=== TASK OBJECTIVE ===
Please transcribe the data that follows without the pictures, keeping every word the same.

···

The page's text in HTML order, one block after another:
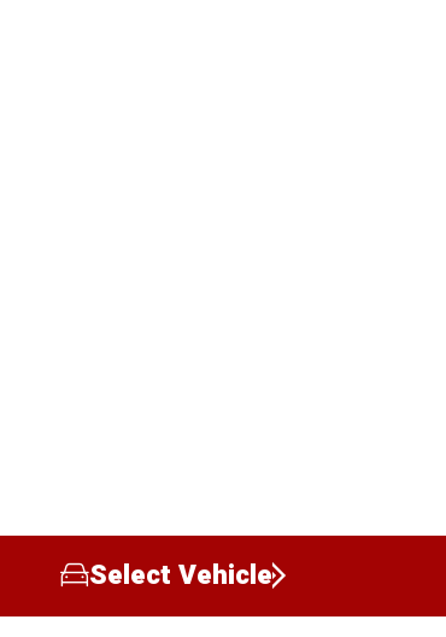
Select Vehicle
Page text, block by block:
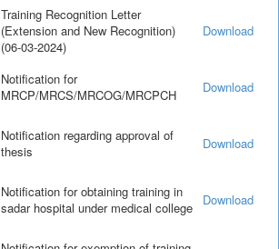
Training Recognition Letter
(Extension and New Recognition)
(06-03-2024)
Download
Notification for
MRCP/MRCS/MRCOG/MRCPCH
Download
Notification regarding approval of
thesis
Download
Notification for obtaining training in
sadar hospital under medical college
Download
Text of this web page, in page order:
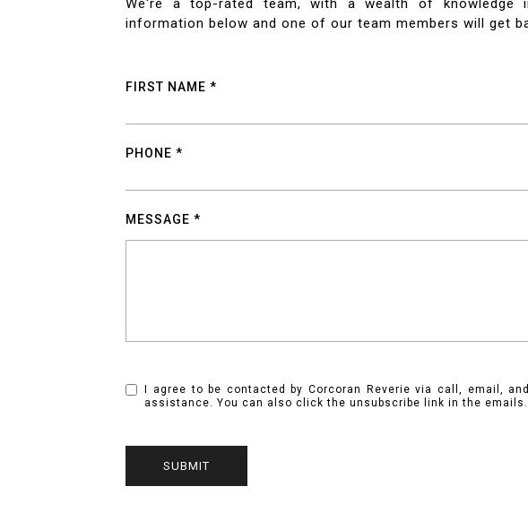
We're a top-rated team, with a wealth of knowledge
information below and one of our team members will get
FIRST NAME
PHONE
MESSAGE
I agree to be contacted by Corcoran Reverie via call, email,
assistance. You can also click the unsubscribe link in the
SUBMIT
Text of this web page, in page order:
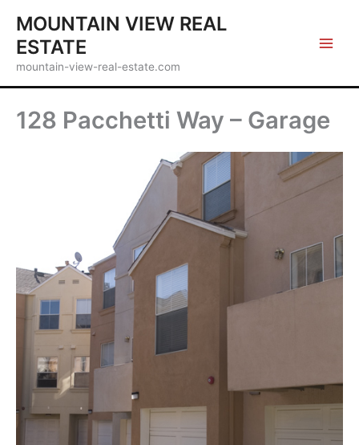
content
MOUNTAIN VIEW REAL
ESTATE
mountain-view-real-estate.com
128 Pacchetti Way – Garage
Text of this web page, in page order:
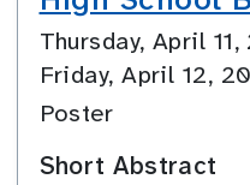
Thursday, April
Friday, April 12,
Poster
Short Abstract
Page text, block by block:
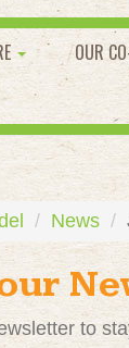
OUR
News
to
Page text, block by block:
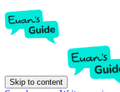
Skip to content
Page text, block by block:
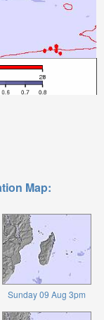
Map:
Sunday 09 Aug 3pm
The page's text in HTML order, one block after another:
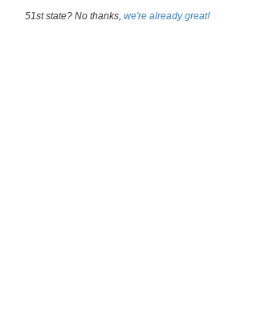
51st state? No thanks, we're already great!
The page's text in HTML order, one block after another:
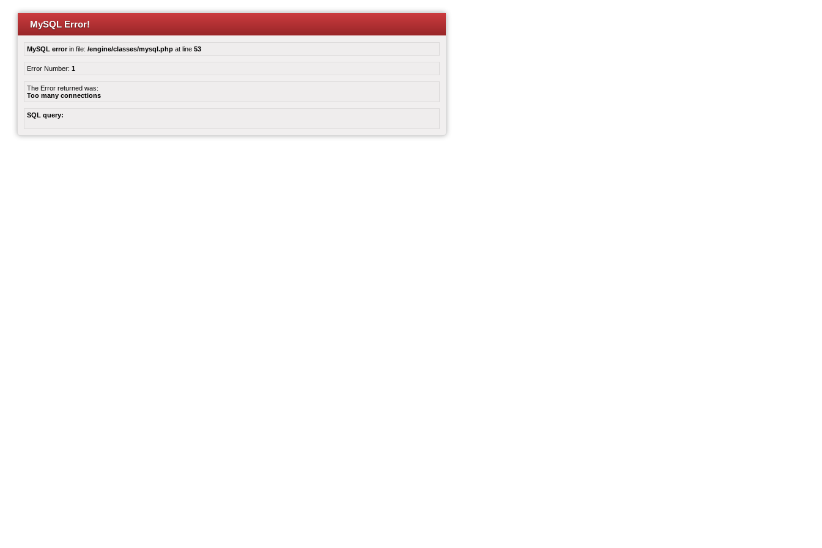
MySQL Error!
MySQL errorin file: /engine/classes/mysql.php at line 53
Error Number: 1
The Error returned was:
Too many connections
SQL query:
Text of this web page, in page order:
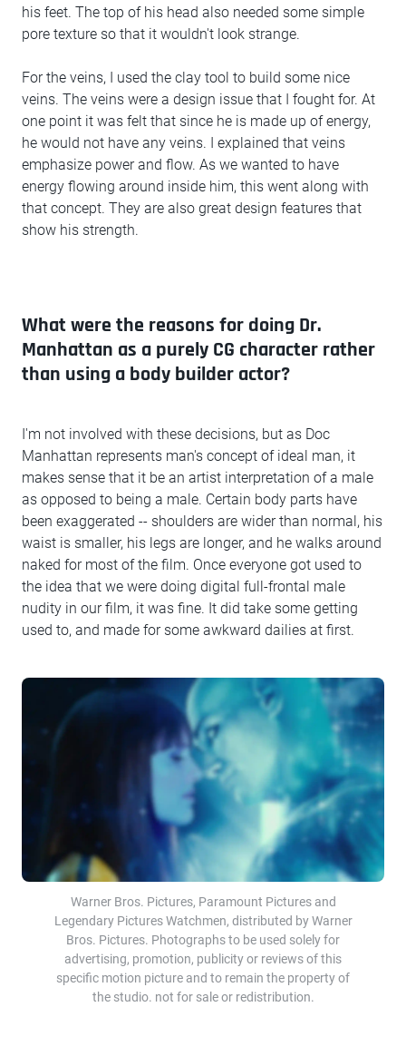
his feet. The top of his head also needed some simple
pore texture so that it wouldn't look strange.
For the veins, I used the clay tool to build some nice
veins. The veins were a design issue that I fought for. At
one point it was felt that since he is made up of energy,
he would not have any veins. I explained that veins
emphasize power and flow. As we wanted to have
energy flowing around inside him, this went along with
that concept. They are also great design features that
show his strength.
What were the reasons for doing Dr.
Manhattan as a purely CG character rather
than using a body builder actor?
I'm not involved with these decisions, but as Doc
Manhattan represents man's concept of ideal man, it
makes sense that it be an artist interpretation of a male
as opposed to being a male. Certain body parts have
been exaggerated -- shoulders are wider than normal, his
waist is smaller, his legs are longer, and he walks around
naked for most of the film. Once everyone got used to
the idea that we were doing digital full-frontal male
nudity in our film, it was fine. It did take some getting
used to, and made for some awkward dailies at first.
Warner Bros. Pictures, Paramount Pictures and
Legendary Pictures Watchmen, distributed by Warner
Bros. Pictures. Photographs to be used solely for
advertising, promotion, publicity or reviews of this
specific motion picture and to remain the property of
the studio. not for sale or redistribution.
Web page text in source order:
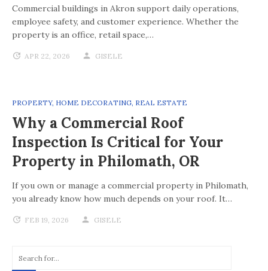
Commercial buildings in Akron support daily operations,
employee safety, and customer experience. Whether the
property is an office, retail space,…
APR 22, 2026 GISELE
PROPERTY, HOME DECORATING, REAL ESTATE
Why a Commercial Roof
Inspection Is Critical for Your
Property in Philomath, OR
If you own or manage a commercial property in Philomath,
you already know how much depends on your roof. It…
FEB 19, 2026 GISELE
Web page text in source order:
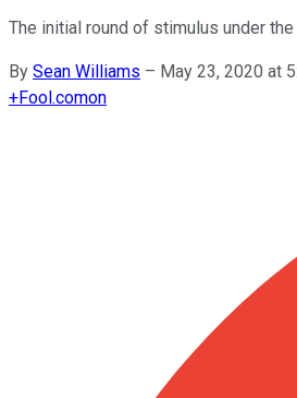
The initial round of stimulus under
By Sean Williams – May 23, 2020 at
+Fool.comon
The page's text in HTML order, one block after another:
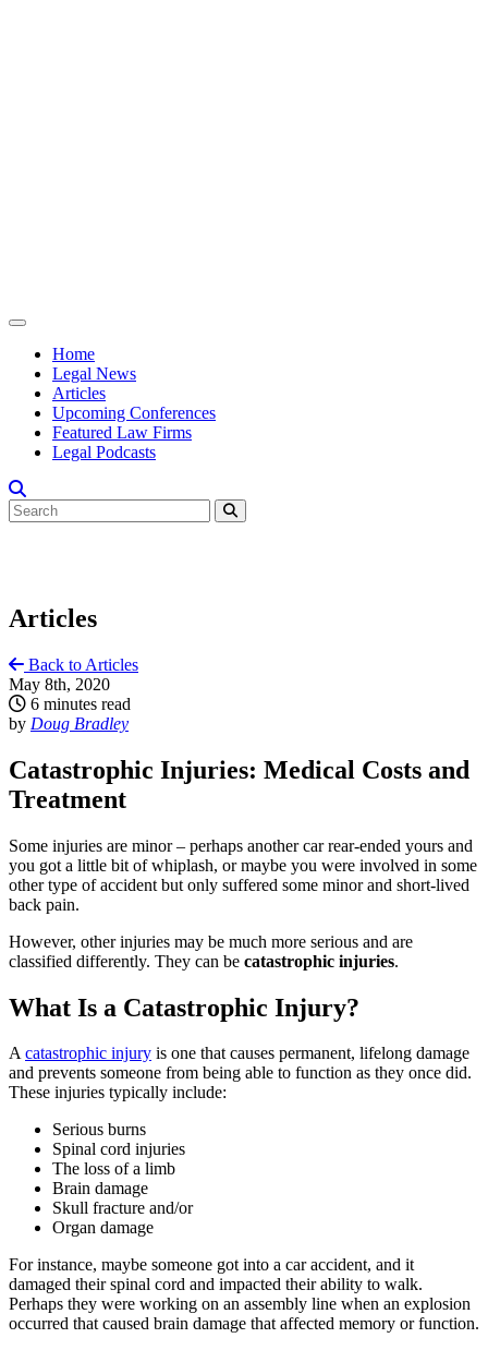
Home
Legal News
Articles
Upcoming Conferences
Featured Law Firms
Legal Podcasts
Articles
Back to Articles
May 8th, 2020
6 minutes read
by Doug Bradley
Catastrophic Injuries: Medical Costs and
Treatment
Some injuries are minor – perhaps another car rear-ended yours and
you got a little bit of whiplash, or maybe you were involved in some
other type of accident but only suffered some minor and short-lived
back pain.
However, other injuries may be much more serious and are
classified differently. They can be catastrophic injuries.
What Is a Catastrophic Injury?
Acatastrophic injury is one that causes permanent, lifelong damage
and prevents someone from being able to function as they once did.
These injuries typically include:
Serious burns
Spinal cord injuries
The loss of a limb
Brain damage
Skull fracture and/or
Organ damage
For instance, maybe someone got into a car accident, and it
damaged their spinal cord and impacted their ability to walk.
Perhaps they were working on an assembly line when an explosion
occurred that caused brain damage that affected memory or function.
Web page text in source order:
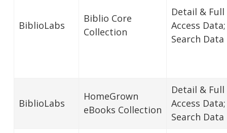
BiblioLabs
Biblio Core
Collection
Detail & Full
Access Data;
Search Data
BiblioLabs
HomeGrown
eBooks Collection
Detail & Full
Access Data;
Search Data
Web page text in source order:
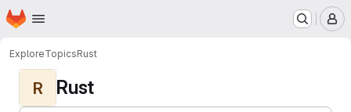
Skip to main content
Homepage
ExploreTopicsRust
R Rust
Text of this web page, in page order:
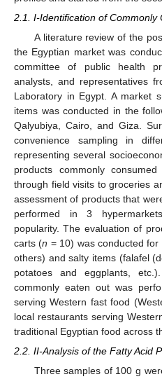
2.1. I-Identification of Commonly
A literature review of the
the Egyptian market was
committee of public health
analysts, and representatives
Laboratory in Egypt. A market
items was conducted in the
Qalyubiya, Cairo, and Giza.
convenience sampling in
representing several
products commonly
through field visits to groceries
assessment of products that
performed in 3
popularity. The evaluation of
carts (n = 10) was conducted
others) and salty items (falafel
potatoes and eggplants,
commonly eaten out was
serving Western fast food
local restaurants serving
traditional Egyptian food across
2.2. II-Analysis of the Fatty Acid
Three samples of 100 g
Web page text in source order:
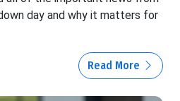
day and why it matters for
Read More
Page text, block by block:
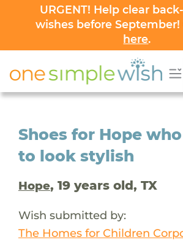
URGENT! Help clear
wishes before
here.
Shoes for Hope
to look stylish
Hope, 19 years old, TX
Wish submitted by:
The Homes for Children
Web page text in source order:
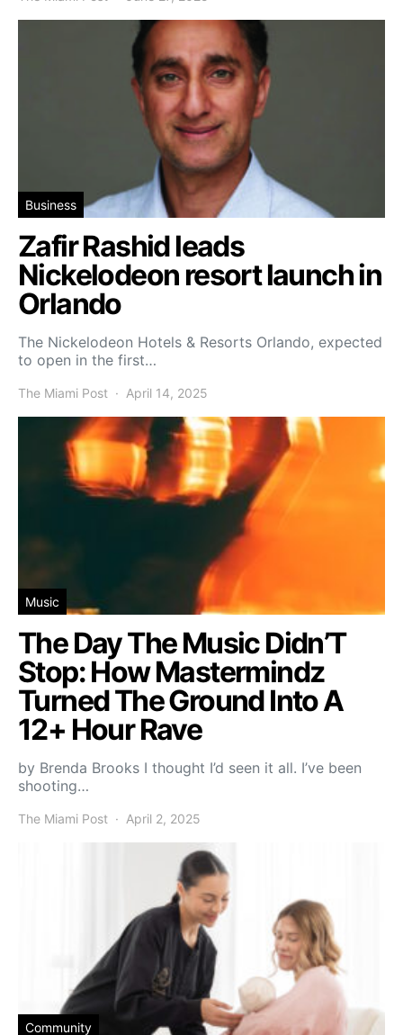
Business
Zafir Rashid leads
Nickelodeon resort launch in
Orlando
The Nickelodeon Hotels & Resorts Orlando, expected
to open in the first…
The Miami Post April 14, 2025
Music
The Day The Music Didn’T
Stop: How Mastermindz
Turned The Ground Into A
12+ Hour Rave
by Brenda Brooks I thought I’d seen it all. I’ve been
shooting…
The Miami Post April 2, 2025
Community
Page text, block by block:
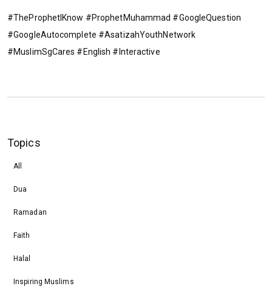
#TheProphetIKnow #ProphetMuhammad #GoogleQuestion
#GoogleAutocomplete #AsatizahYouthNetwork
#MuslimSgCares #English #Interactive
Topics
All
Dua
Ramadan
Faith
Halal
Inspiring Muslims
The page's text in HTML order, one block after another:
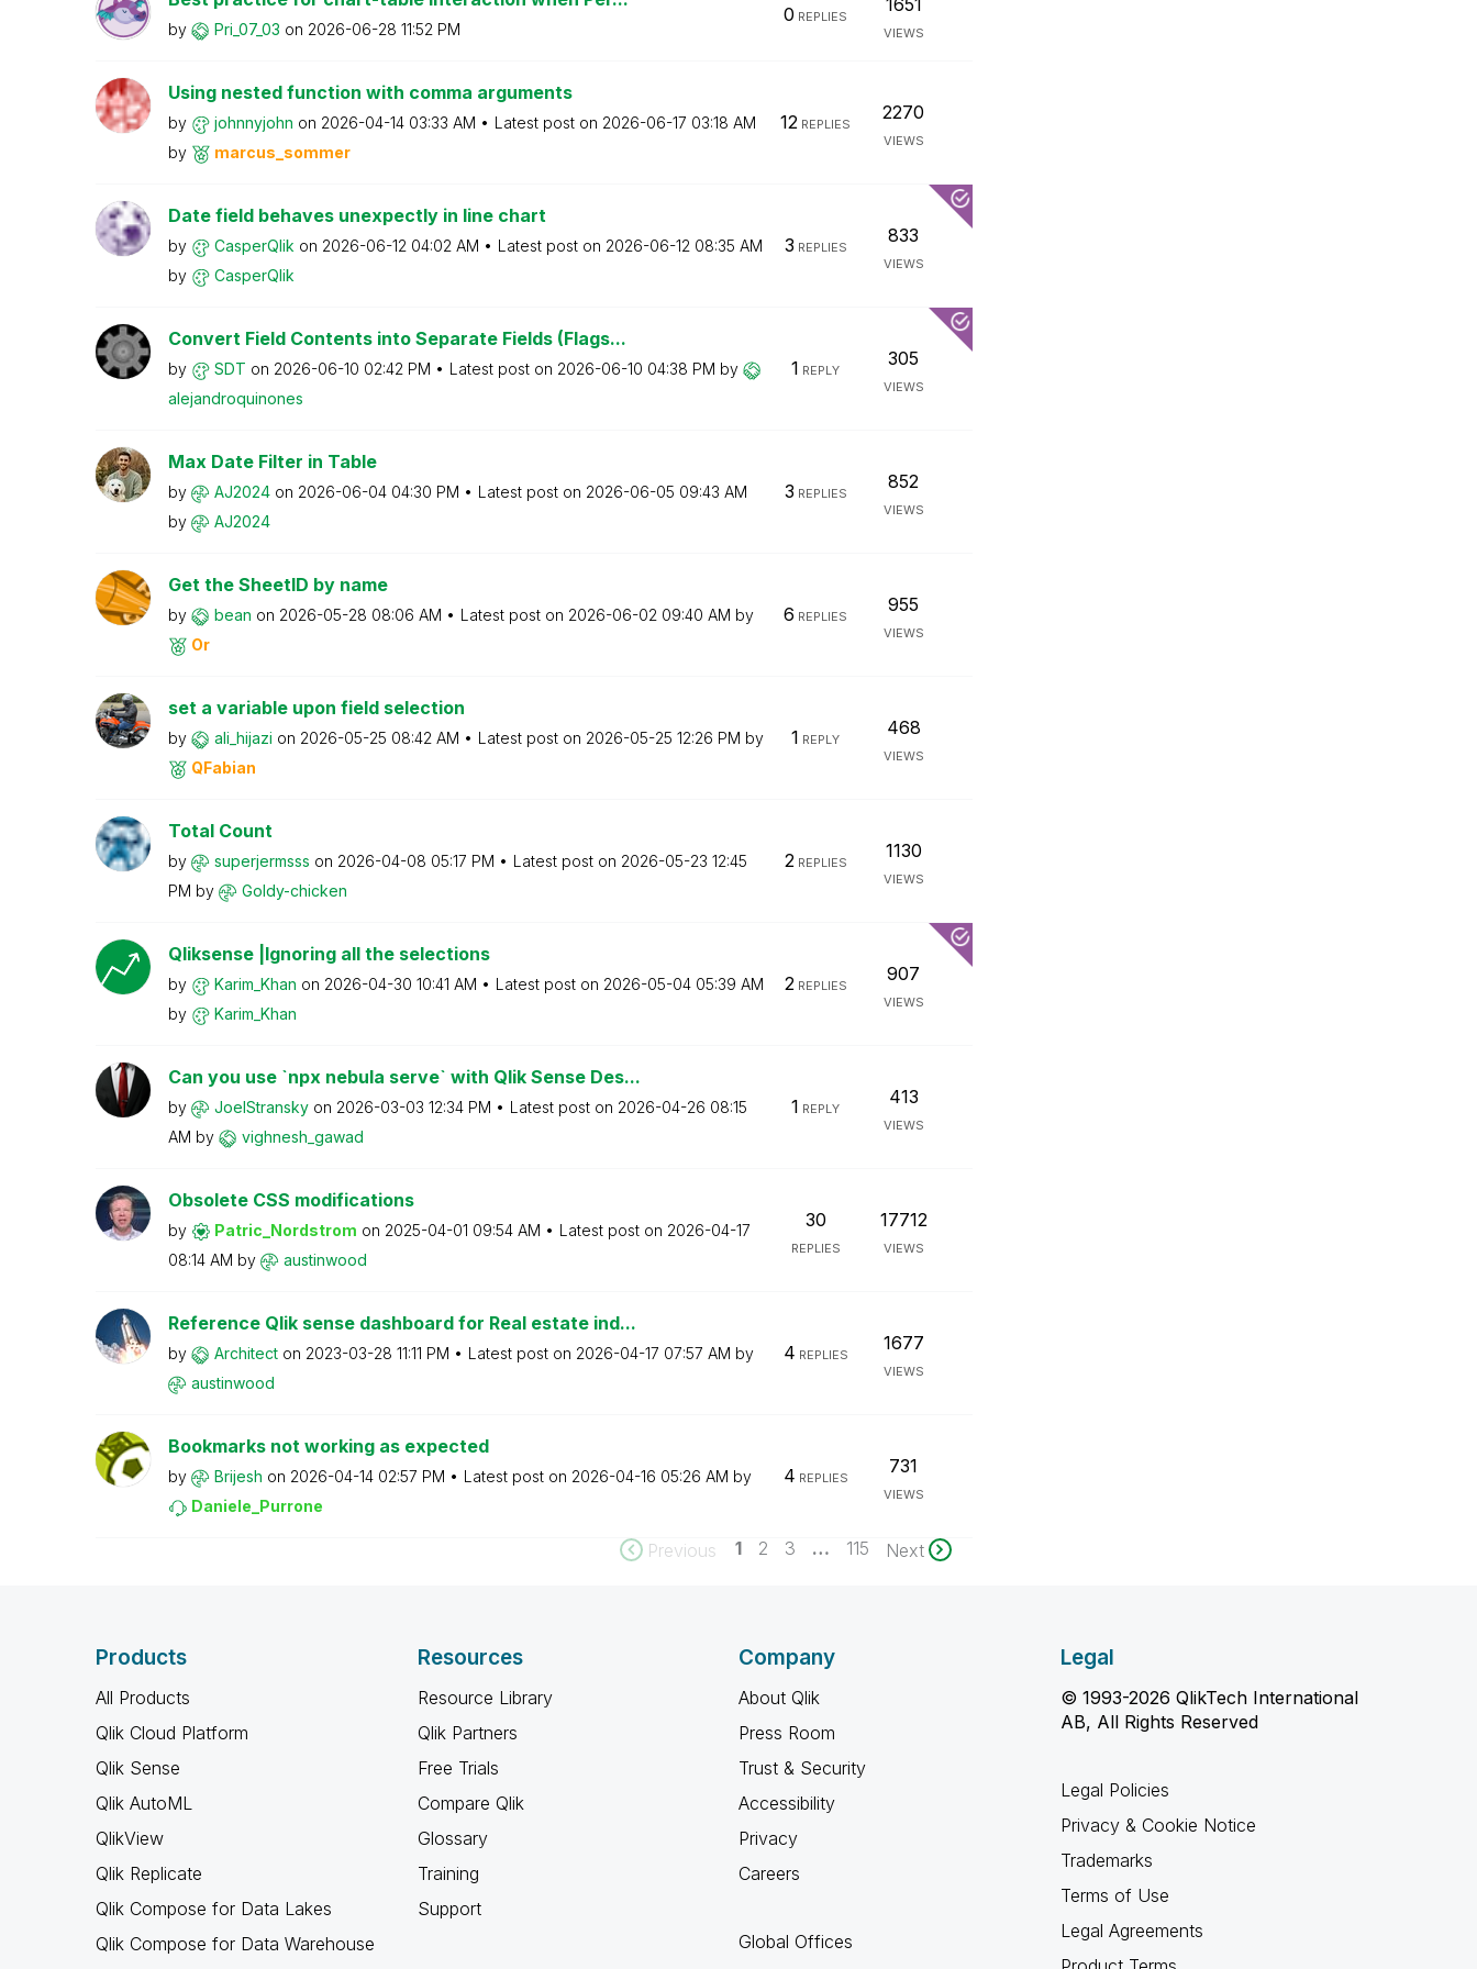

···

=== RESPONSE AREA ===
The page's text in HTML order, one block after another:
Select Vehicle
Page text, block by block:
Training Recognition Letter
(Extension and New Recognition)
(06-03-2024)
Download
Notification for
MRCP/MRCS/MRCOG/MRCPCH
Download
Notification regarding approval of
thesis
Download
Notification for obtaining training in
sadar hospital under medical college
Download
Text of this web page, in page order:
We're a top-rated team, with a wealth of knowledge
information below and one of our team members will get
FIRST NAME
PHONE
MESSAGE
I agree to be contacted by Corcoran Reverie via call, email,
assistance. You can also click the unsubscribe link in the
SUBMIT
Text of this web page, in page order:
content
MOUNTAIN VIEW REAL
ESTATE
mountain-view-real-estate.com
128 Pacchetti Way – Garage
Text of this web page, in page order:
Thursday, April
Friday, April 12,
Poster
Short Abstract
Page text, block by block:
OUR
News
to
Page text, block by block:
Skip to content
Page text, block by block:
Map:
Sunday 09 Aug 3pm
The page's text in HTML order, one block after another:
51st state? No thanks, we're already great!
The page's text in HTML order, one block after another:
MySQL Error!
MySQL errorin file: /engine/classes/mysql.php at line 53
Error Number: 1
The Error returned was:
Too many connections
SQL query:
Text of this web page, in page order:
his feet. The top of his head also needed some simple
pore texture so that it wouldn't look strange.
For the veins, I used the clay tool to build some nice
veins. The veins were a design issue that I fought for. At
one point it was felt that since he is made up of energy,
he would not have any veins. I explained that veins
emphasize power and flow. As we wanted to have
energy flowing around inside him, this went along with
that concept. They are also great design features that
show his strength.
What were the reasons for doing Dr.
Manhattan as a purely CG character rather
than using a body builder actor?
I'm not involved with these decisions, but as Doc
Manhattan represents man's concept of ideal man, it
makes sense that it be an artist interpretation of a male
as opposed to being a male. Certain body parts have
been exaggerated -- shoulders are wider than normal, his
waist is smaller, his legs are longer, and he walks around
naked for most of the film. Once everyone got used to
the idea that we were doing digital full-frontal male
nudity in our film, it was fine. It did take some getting
used to, and made for some awkward dailies at first.
Warner Bros. Pictures, Paramount Pictures and
Legendary Pictures Watchmen, distributed by Warner
Bros. Pictures. Photographs to be used solely for
advertising, promotion, publicity or reviews of this
specific motion picture and to remain the property of
the studio. not for sale or redistribution.
Web page text in source order:
Commercial buildings in Akron support daily operations,
employee safety, and customer experience. Whether the
property is an office, retail space,…
APR 22, 2026 GISELE
PROPERTY, HOME DECORATING, REAL ESTATE
Why a Commercial Roof
Inspection Is Critical for Your
Property in Philomath, OR
If you own or manage a commercial property in Philomath,
you already know how much depends on your roof. It…
FEB 19, 2026 GISELE
Web page text in source order:
The initial round of stimulus under
By Sean Williams – May 23, 2020 at
+Fool.comon
The page's text in HTML order, one block after another:
Home
Legal News
Articles
Upcoming Conferences
Featured Law Firms
Legal Podcasts
Articles
Back to Articles
May 8th, 2020
6 minutes read
by Doug Bradley
Catastrophic Injuries: Medical Costs and
Treatment
Some injuries are minor – perhaps another car rear-ended yours and
you got a little bit of whiplash, or maybe you were involved in some
other type of accident but only suffered some minor and short-lived
back pain.
However, other injuries may be much more serious and are
classified differently. They can be catastrophic injuries.
What Is a Catastrophic Injury?
Acatastrophic injury is one that causes permanent, lifelong damage
and prevents someone from being able to function as they once did.
These injuries typically include:
Serious burns
Spinal cord injuries
The loss of a limb
Brain damage
Skull fracture and/or
Organ damage
For instance, maybe someone got into a car accident, and it
damaged their spinal cord and impacted their ability to walk.
Perhaps they were working on an assembly line when an explosion
occurred that caused brain damage that affected memory or function.
Web page text in source order:
BiblioLabs
Biblio Core
Collection
Detail & Full
Access Data;
Search Data
BiblioLabs
HomeGrown
eBooks Collection
Detail & Full
Access Data;
Search Data
Web page text in source order:
Skip to main content
Homepage
ExploreTopicsRust
R Rust
Text of this web page, in page order:
2.1. I-Identification of Commonly
A literature review of the
the Egyptian market was
committee of public health
analysts, and representatives
Laboratory in Egypt. A market
items was conducted in the
Qalyubiya, Cairo, and Giza.
convenience sampling in
representing several
products commonly
through field visits to groceries
assessment of products that
performed in 3
popularity. The evaluation of
carts (n = 10) was conducted
others) and salty items (falafel
potatoes and eggplants,
commonly eaten out was
serving Western fast food
local restaurants serving
traditional Egyptian food across
2.2. II-Analysis of the Fatty Acid
Three samples of 100 g
Web page text in source order:
day and why it matters for
Read More
Page text, block by block:
URGENT! Help clear
wishes before
here.
Shoes for Hope
to look stylish
Hope, 19 years old, TX
Wish submitted by:
The Homes for Children
Web page text in source order:
Business
Zafir Rashid leads
Nickelodeon resort launch in
Orlando
The Nickelodeon Hotels & Resorts Orlando, expected
to open in the first…
The Miami Post April 14, 2025
Music
The Day The Music Didn’T
Stop: How Mastermindz
Turned The Ground Into A
12+ Hour Rave
by Brenda Brooks I thought I’d seen it all. I’ve been
shooting…
The Miami Post April 2, 2025
Community
Page text, block by block:
#TheProphetIKnow #ProphetMuhammad #GoogleQuestion
#GoogleAutocomplete #AsatizahYouthNetwork
#MuslimSgCares #English #Interactive
Topics
All
Dua
Ramadan
Faith
Halal
Inspiring Muslims
The page's text in HTML order, one block after another:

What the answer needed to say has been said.